* **REQUIREMENT**
What is needed is an exact copy of the whole listing below, with no pictures.
# # # # #
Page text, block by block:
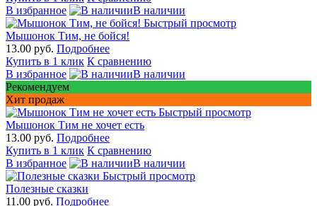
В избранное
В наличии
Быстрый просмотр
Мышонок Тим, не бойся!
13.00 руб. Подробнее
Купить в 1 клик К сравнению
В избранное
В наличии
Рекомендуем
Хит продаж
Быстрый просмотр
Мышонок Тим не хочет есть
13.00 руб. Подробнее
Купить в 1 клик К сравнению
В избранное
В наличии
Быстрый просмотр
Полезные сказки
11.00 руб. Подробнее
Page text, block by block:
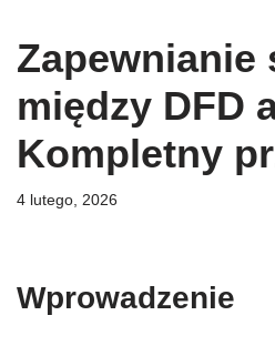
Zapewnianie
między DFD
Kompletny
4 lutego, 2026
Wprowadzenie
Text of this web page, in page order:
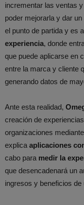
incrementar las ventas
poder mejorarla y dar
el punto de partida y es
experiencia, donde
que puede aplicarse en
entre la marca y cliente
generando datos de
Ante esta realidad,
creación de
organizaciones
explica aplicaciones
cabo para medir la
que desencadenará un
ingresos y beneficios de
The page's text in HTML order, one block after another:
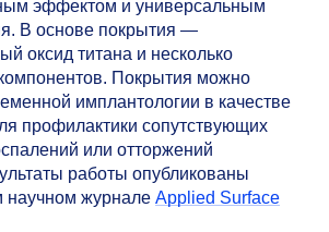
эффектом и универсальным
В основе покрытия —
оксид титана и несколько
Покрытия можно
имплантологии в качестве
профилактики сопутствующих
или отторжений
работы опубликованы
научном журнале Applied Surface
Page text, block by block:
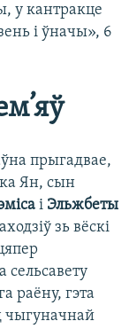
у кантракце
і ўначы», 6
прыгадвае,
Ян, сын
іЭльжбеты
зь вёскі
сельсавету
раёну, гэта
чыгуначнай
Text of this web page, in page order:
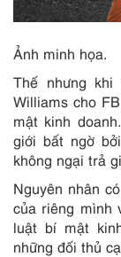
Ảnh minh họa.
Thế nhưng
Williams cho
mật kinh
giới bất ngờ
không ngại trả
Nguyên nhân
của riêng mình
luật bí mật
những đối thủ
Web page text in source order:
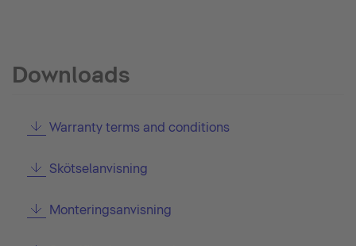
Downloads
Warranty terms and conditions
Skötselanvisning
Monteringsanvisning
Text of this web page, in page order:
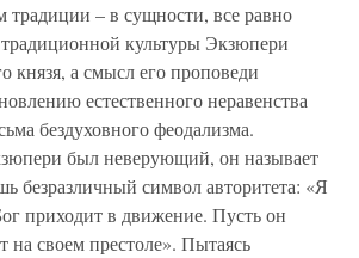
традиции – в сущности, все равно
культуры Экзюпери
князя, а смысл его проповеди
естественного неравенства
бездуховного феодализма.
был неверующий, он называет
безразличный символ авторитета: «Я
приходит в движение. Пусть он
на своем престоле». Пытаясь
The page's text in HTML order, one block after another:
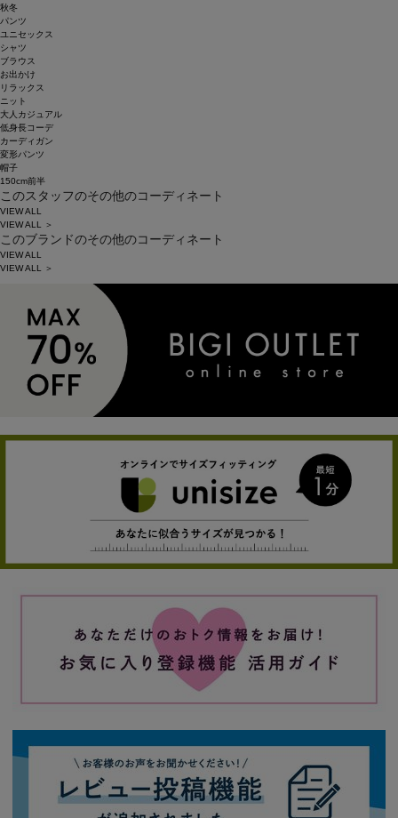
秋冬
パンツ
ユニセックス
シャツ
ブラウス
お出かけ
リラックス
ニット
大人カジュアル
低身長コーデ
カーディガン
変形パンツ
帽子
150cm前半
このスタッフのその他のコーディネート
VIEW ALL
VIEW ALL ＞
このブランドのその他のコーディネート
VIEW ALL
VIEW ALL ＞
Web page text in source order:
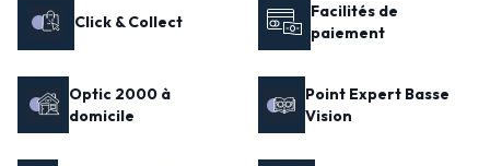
# # # # #
* **WRITTEN ANSWER**
Page text, block by block:
В избранное
В наличии
Быстрый просмотр
Мышонок Тим, не бойся!
13.00 руб. Подробнее
Купить в 1 клик К сравнению
В избранное
В наличии
Рекомендуем
Хит продаж
Быстрый просмотр
Мышонок Тим не хочет есть
13.00 руб. Подробнее
Купить в 1 клик К сравнению
В избранное
В наличии
Быстрый просмотр
Полезные сказки
11.00 руб. Подробнее
Page text, block by block:
Zapewnianie
między DFD
Kompletny
4 lutego, 2026
Wprowadzenie
Text of this web page, in page order:
incrementar las ventas
poder mejorarla y dar
el punto de partida y es
experiencia, donde
que puede aplicarse en
entre la marca y cliente
generando datos de
Ante esta realidad,
creación de
organizaciones
explica aplicaciones
cabo para medir la
que desencadenará un
ingresos y beneficios de
The page's text in HTML order, one block after another:
эффектом и универсальным
В основе покрытия —
оксид титана и несколько
Покрытия можно
имплантологии в качестве
профилактики сопутствующих
или отторжений
работы опубликованы
научном журнале Applied Surface
Page text, block by block:
у кантракце
і ўначы», 6
прыгадвае,
Ян, сын
іЭльжбеты
зь вёскі
сельсавету
раёну, гэта
чыгуначнай
Text of this web page, in page order:
Ảnh minh họa.
Thế nhưng
Williams cho
mật kinh
giới bất ngờ
không ngại trả
Nguyên nhân
của riêng mình
luật bí mật
những đối thủ
Web page text in source order:
Downloads
Warranty terms and conditions
Skötselanvisning
Monteringsanvisning
Text of this web page, in page order:
традиции – в сущности, все равно
культуры Экзюпери
князя, а смысл его проповеди
естественного неравенства
бездуховного феодализма.
был неверующий, он называет
безразличный символ авторитета: «Я
приходит в движение. Пусть он
на своем престоле». Пытаясь
The page's text in HTML order, one block after another:
秋冬
パンツ
ユニセックス
シャツ
ブラウス
お出かけ
リラックス
ニット
大人カジュアル
低身長コーデ
カーディガン
変形パンツ
帽子
150cm前半
このスタッフのその他のコーディネート
VIEW ALL
VIEW ALL ＞
このブランドのその他のコーディネート
VIEW ALL
VIEW ALL ＞
Web page text in source order:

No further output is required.